3.         There were 118,348,386 Ordinary Shares in issue at 31 July 2008 (31 January 2008 – 118,348,386, 31 July 2007 – 118,348,386). The weighted average number of Ordinary Shares in issue during the period, used in calculating the return per share, was 118,348,386 (year ended 31 January 2008 – 118,423,728, six months ended 31 July 2007 – 118,500,320).
 
4.         During the six months ended 31 July 2008 the Company bought no Ordinary Shares for cancellation (year ended 31 January 2008 - 500,000 shares, six months ended 31 July 2007 - 500,000 shares).
 
5.         These accounts have not been audited or reviewed by the Company’s auditors pursuant to the Auditing Practices Board guidance on the review of interim financial information.
           
6.         These are not statutory accounts in terms of Section 240 of the Companies Act 1985 and are unaudited. Statutory accounts for the year to 31 January 2008, which received an unqualified audit report, have been lodged with the Registrar of Companies. No statutory accounts in respect of any period after 31 January 2008 have been reported on by the Company’s auditors or delivered to the Registrar of Companies. The Half Yearly Financial Report will be available on the Company’s website: www.pacific-assets.co.uk.

 


  

Statement of Principal Risks and Uncertainties


The Company's assets consist principally of listed securities and its main risks are therefore market related. The Company is also exposed to currency risk in respect of the markets in which it invests. Other risks faced by the Company include external, investment and strategic, regulatory, operational, and financial risks.
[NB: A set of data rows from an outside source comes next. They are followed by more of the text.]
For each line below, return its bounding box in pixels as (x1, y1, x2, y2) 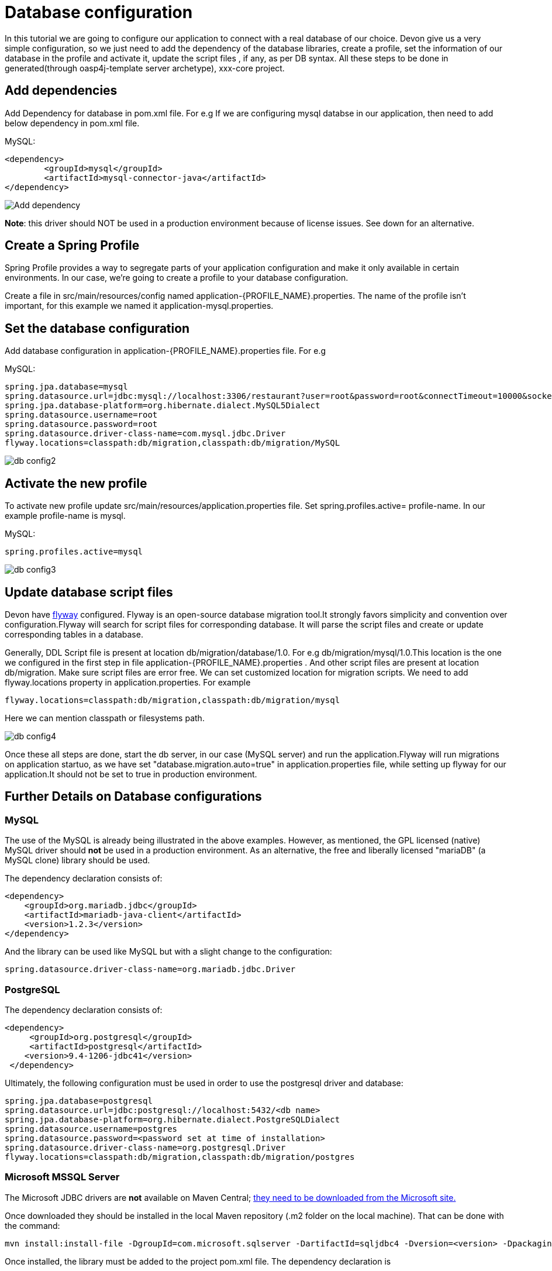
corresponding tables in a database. (5, 629, 143, 639)
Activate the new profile (5, 476, 147, 491)
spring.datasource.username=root (5, 410, 158, 420)
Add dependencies (5, 83, 118, 98)
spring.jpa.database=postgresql (5, 1096, 153, 1105)
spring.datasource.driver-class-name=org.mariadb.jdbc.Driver (5, 965, 296, 974)
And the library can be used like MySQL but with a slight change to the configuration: (5, 946, 332, 957)
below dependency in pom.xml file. (5, 118, 140, 128)
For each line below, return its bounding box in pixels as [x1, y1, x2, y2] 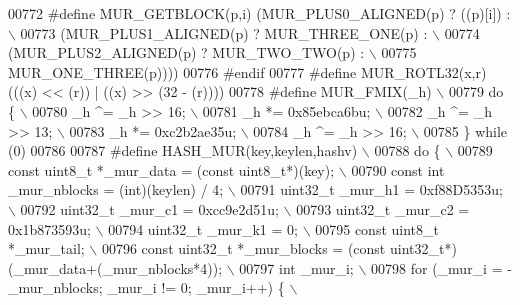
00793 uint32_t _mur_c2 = [296, 198, 470, 219]
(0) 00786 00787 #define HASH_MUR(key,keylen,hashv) [8, 140, 358, 161]
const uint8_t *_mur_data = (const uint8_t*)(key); [8, 159, 335, 180]
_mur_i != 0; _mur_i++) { [107, 277, 285, 298]
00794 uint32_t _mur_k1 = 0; [108, 218, 298, 239]
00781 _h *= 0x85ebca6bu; [202, 100, 371, 121]
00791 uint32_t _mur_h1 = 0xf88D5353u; [240, 179, 503, 200]
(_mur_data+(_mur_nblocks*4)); [8, 257, 223, 278]
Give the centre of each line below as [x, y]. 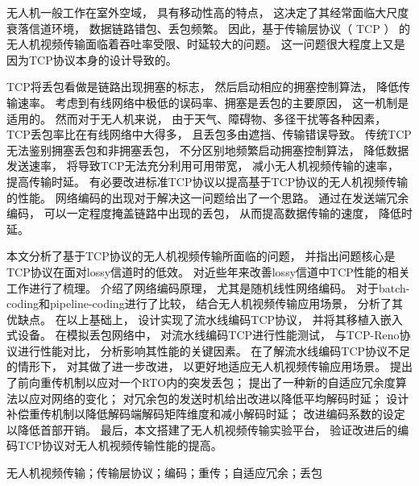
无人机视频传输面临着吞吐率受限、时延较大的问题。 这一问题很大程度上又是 [206, 44]
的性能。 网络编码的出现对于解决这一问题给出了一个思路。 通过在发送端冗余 [208, 197]
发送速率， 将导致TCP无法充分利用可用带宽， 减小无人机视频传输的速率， [203, 166]
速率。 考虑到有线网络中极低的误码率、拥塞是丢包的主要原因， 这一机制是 [213, 102]
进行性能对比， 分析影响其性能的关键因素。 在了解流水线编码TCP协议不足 [214, 350]
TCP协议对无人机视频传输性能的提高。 [120, 445]
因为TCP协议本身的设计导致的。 [92, 59]
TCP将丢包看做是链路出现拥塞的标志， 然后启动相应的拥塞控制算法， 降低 [203, 87]
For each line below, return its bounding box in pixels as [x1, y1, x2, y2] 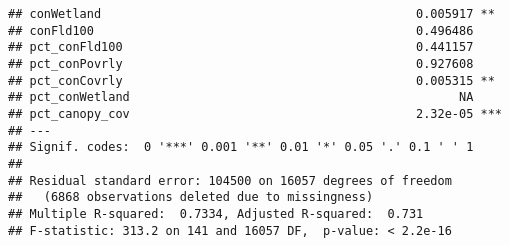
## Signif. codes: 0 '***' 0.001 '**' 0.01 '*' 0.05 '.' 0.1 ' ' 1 [8, 140, 474, 155]
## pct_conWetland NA [8, 90, 474, 105]
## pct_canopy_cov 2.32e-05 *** [8, 106, 502, 121]
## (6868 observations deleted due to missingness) [8, 190, 374, 205]
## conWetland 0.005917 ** [8, 7, 495, 21]
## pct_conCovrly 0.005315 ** [8, 73, 495, 88]
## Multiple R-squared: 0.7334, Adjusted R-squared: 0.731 [8, 206, 424, 221]
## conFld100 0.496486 [8, 23, 474, 38]
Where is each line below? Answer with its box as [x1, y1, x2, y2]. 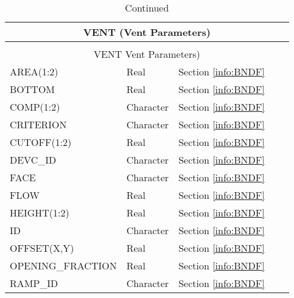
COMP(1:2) [10, 100, 60, 114]
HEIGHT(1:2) [10, 206, 69, 220]
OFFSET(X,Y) [10, 241, 74, 255]
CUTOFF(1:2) [10, 135, 72, 149]
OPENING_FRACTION [10, 258, 117, 272]
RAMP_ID [10, 276, 58, 290]
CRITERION [10, 117, 67, 131]
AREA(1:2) [10, 64, 58, 78]
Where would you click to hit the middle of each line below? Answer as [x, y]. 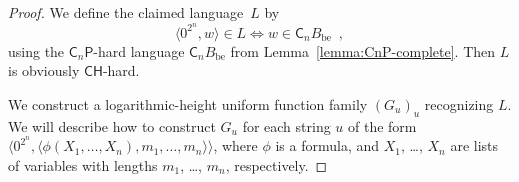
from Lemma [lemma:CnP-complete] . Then [363, 50]
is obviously [44, 70]
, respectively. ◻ [276, 164]
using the [36, 50]
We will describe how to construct [112, 125]
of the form [382, 125]
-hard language [139, 50]
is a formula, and [327, 145]
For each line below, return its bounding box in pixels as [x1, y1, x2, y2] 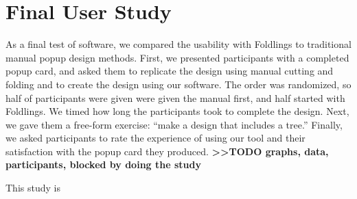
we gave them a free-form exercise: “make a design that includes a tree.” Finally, [5, 117, 343, 131]
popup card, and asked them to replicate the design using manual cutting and [5, 64, 334, 78]
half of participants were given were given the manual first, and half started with [5, 90, 345, 105]
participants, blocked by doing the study [5, 157, 201, 172]
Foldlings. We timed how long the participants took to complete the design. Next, [5, 104, 349, 118]
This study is [5, 181, 60, 195]
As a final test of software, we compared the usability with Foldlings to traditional [5, 37, 352, 51]
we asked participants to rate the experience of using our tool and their [5, 131, 306, 145]
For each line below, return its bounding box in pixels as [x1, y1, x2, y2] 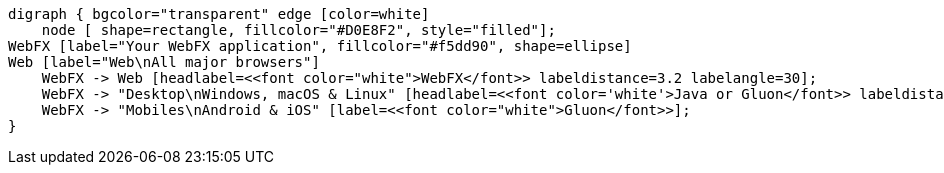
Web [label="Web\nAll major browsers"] [8, 54, 320, 70]
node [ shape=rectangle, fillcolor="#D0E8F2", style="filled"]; [41, 22, 556, 38]
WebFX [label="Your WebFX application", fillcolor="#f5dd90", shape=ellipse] [8, 38, 632, 54]
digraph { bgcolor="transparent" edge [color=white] [8, 6, 430, 22]
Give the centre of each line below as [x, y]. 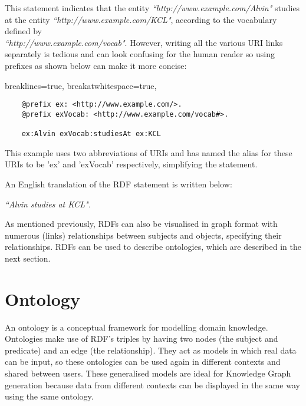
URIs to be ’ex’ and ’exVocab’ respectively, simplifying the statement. [131, 164]
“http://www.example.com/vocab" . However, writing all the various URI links [144, 42]
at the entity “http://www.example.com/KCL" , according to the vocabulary [141, 19]
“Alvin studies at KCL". [48, 204]
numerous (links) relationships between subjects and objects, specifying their [143, 235]
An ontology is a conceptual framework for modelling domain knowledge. [136, 327]
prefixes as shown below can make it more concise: [96, 65]
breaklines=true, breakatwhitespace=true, [81, 85]
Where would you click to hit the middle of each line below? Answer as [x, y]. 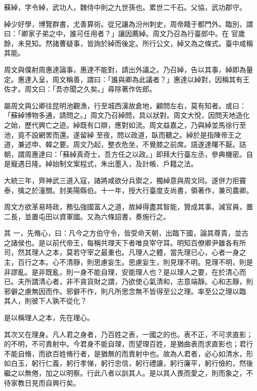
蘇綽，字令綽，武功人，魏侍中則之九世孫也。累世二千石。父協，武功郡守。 [125, 7]
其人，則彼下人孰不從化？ [45, 301]
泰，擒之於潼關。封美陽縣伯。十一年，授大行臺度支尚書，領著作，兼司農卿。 [128, 190]
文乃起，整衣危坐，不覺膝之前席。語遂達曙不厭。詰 [163, 144]
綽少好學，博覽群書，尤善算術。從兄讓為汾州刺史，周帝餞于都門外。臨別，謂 [128, 24]
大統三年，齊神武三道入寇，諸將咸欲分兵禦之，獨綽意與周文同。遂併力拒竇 [125, 180]
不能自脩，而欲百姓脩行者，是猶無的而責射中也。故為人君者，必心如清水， [125, 353]
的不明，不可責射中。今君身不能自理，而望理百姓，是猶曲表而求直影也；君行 [128, 344]
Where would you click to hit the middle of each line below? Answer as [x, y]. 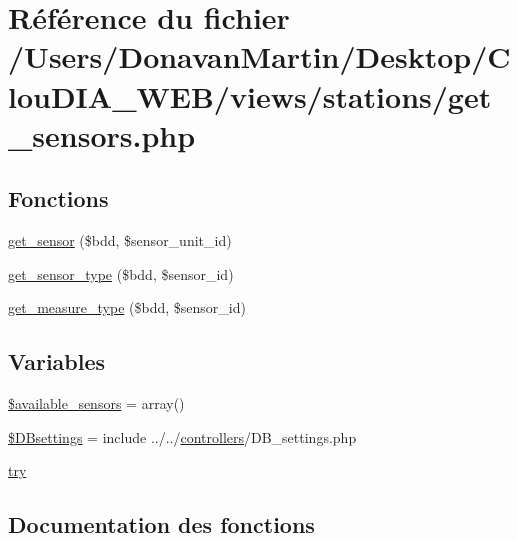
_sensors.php [102, 134]
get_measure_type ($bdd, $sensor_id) [127, 307]
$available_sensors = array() [96, 403]
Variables [57, 361]
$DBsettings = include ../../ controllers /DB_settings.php [182, 436]
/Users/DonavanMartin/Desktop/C [259, 56]
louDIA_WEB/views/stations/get [250, 95]
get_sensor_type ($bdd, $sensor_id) [121, 273]
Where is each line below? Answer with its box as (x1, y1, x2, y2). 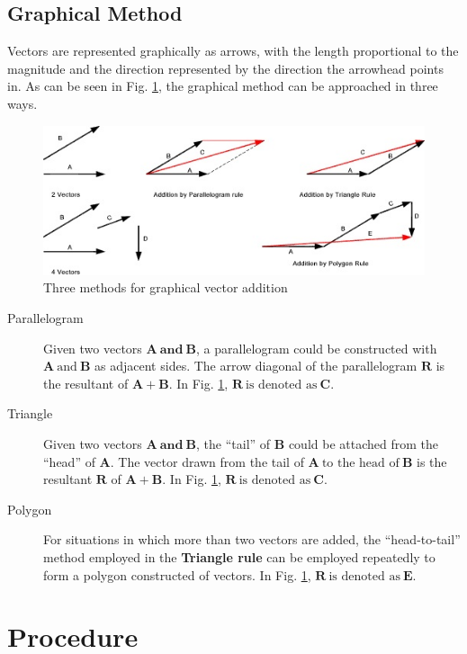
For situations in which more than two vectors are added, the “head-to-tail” (43, 530, 461, 549)
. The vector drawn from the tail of (110, 452, 304, 470)
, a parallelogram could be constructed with (196, 338, 437, 357)
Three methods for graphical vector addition (43, 278, 288, 297)
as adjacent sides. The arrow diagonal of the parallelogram (94, 356, 418, 375)
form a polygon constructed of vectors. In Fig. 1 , (43, 565, 311, 584)
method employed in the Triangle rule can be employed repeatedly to (43, 547, 436, 566)
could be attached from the (288, 434, 438, 452)
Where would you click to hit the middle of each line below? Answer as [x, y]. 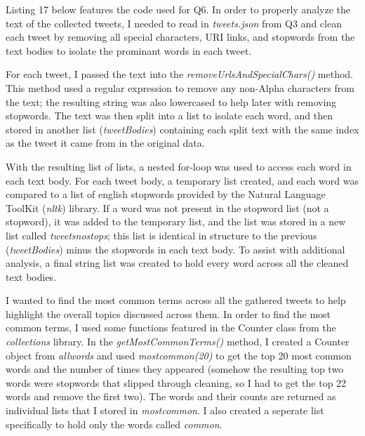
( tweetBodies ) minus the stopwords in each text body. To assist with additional [175, 249]
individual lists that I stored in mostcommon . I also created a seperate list [165, 410]
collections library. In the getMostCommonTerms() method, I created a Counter [178, 342]
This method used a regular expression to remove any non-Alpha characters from [180, 87]
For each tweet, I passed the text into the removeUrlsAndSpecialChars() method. [180, 74]
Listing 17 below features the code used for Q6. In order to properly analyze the [178, 9]
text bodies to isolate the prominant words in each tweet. [129, 50]
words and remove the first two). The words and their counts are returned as [171, 396]
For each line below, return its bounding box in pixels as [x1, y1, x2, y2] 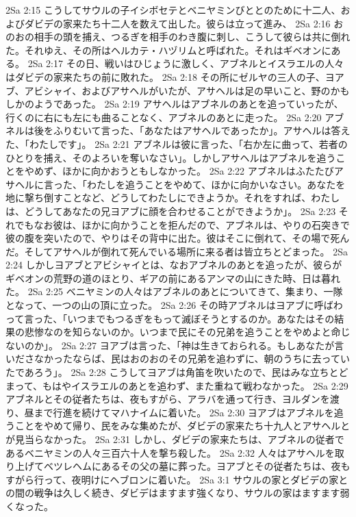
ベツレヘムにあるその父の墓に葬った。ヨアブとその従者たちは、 [43, 459, 331, 473]
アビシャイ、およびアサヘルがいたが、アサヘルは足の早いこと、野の [24, 83, 331, 97]
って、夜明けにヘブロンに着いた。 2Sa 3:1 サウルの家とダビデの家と [43, 472, 348, 486]
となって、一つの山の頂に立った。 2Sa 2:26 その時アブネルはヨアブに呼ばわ [5, 298, 343, 312]
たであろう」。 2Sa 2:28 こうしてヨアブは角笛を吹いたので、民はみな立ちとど [5, 365, 348, 379]
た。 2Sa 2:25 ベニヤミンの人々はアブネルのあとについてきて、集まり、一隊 [5, 284, 343, 299]
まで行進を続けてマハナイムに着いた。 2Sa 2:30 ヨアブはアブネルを [34, 405, 334, 419]
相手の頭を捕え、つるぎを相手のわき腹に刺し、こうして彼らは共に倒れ [34, 29, 351, 44]
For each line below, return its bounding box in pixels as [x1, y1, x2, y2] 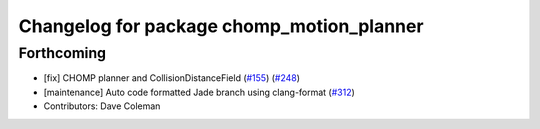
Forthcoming [18, 44, 107, 62]
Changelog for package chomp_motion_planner [18, 15, 424, 37]
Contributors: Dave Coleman [43, 100, 161, 112]
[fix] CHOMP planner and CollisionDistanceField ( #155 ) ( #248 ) [43, 72, 300, 84]
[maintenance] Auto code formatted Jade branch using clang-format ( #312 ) [43, 86, 355, 98]
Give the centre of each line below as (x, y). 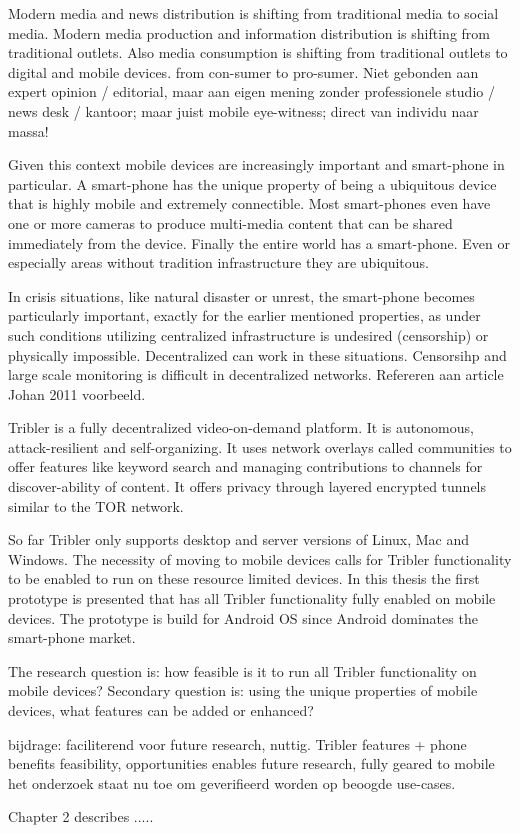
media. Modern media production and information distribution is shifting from (249, 32)
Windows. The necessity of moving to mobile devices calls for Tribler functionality (260, 558)
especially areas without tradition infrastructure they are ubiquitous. (218, 262)
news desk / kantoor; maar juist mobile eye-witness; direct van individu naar (243, 110)
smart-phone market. (72, 637)
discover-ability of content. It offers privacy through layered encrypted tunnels (247, 486)
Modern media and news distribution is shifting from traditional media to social (253, 13)
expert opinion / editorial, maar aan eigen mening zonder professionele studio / (251, 91)
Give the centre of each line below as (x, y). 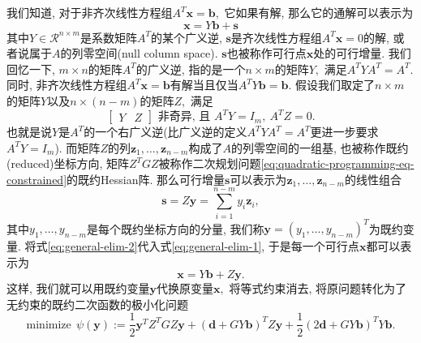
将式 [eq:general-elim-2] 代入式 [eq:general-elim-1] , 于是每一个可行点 (192, 246)
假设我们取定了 (335, 85)
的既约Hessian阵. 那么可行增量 (146, 179)
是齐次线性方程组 (276, 37)
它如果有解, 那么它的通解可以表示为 (319, 12)
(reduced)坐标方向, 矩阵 (68, 163)
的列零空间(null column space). (139, 53)
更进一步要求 (344, 132)
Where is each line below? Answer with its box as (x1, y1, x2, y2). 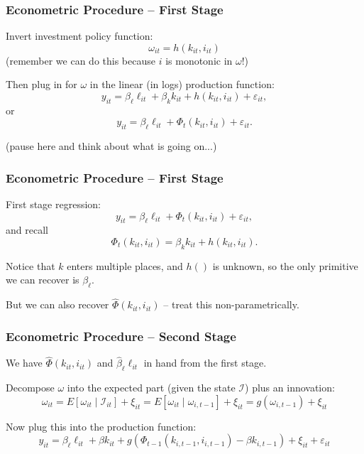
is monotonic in (165, 53, 233, 67)
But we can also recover (6, 297, 109, 312)
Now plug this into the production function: (6, 418, 197, 433)
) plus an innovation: (245, 380, 335, 395)
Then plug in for (6, 77, 77, 92)
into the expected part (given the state (67, 380, 236, 395)
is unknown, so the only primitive (212, 258, 358, 273)
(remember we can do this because (6, 53, 155, 67)
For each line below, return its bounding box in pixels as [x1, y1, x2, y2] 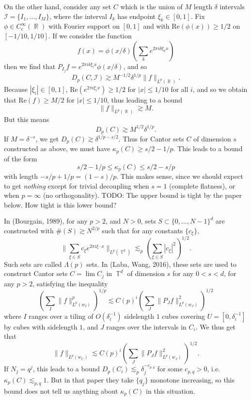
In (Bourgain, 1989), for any [4, 216, 88, 226]
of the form [4, 153, 37, 163]
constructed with [4, 225, 54, 235]
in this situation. [146, 385, 195, 396]
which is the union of [120, 1, 183, 11]
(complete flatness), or [169, 180, 235, 191]
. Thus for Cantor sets [118, 134, 184, 144]
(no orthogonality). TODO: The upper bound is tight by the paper [43, 190, 242, 200]
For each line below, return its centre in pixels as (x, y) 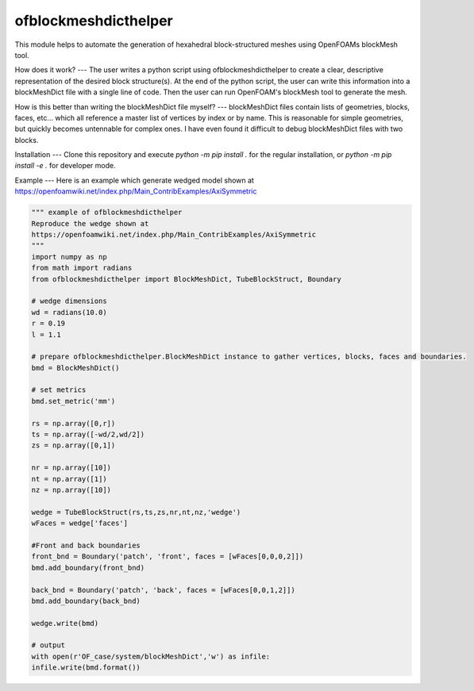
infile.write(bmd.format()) (86, 668)
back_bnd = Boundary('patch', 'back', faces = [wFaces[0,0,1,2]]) (163, 590)
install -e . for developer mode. (65, 166)
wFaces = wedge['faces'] (80, 523)
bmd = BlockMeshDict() (75, 368)
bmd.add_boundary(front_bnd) (88, 568)
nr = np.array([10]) (71, 468)
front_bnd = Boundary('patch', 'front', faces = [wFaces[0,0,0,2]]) (168, 557)
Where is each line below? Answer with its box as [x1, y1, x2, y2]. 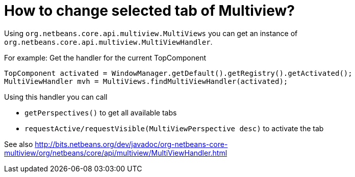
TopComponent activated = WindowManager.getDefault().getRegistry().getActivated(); [4, 69, 352, 77]
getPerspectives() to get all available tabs [24, 108, 177, 117]
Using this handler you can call [4, 92, 108, 101]
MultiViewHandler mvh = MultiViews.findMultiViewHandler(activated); [4, 77, 288, 85]
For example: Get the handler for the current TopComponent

These risks, and the way in which they are managed, are described in more detail under the heading Principal Risks and Risk Management within the Business Review in the Company's Annual Report for the year ended 31 January 2008. The Company's principal risks and uncertainties have not changed materially since the date of that report and are not expected to change materially for the remaining six months of the Company's financial year.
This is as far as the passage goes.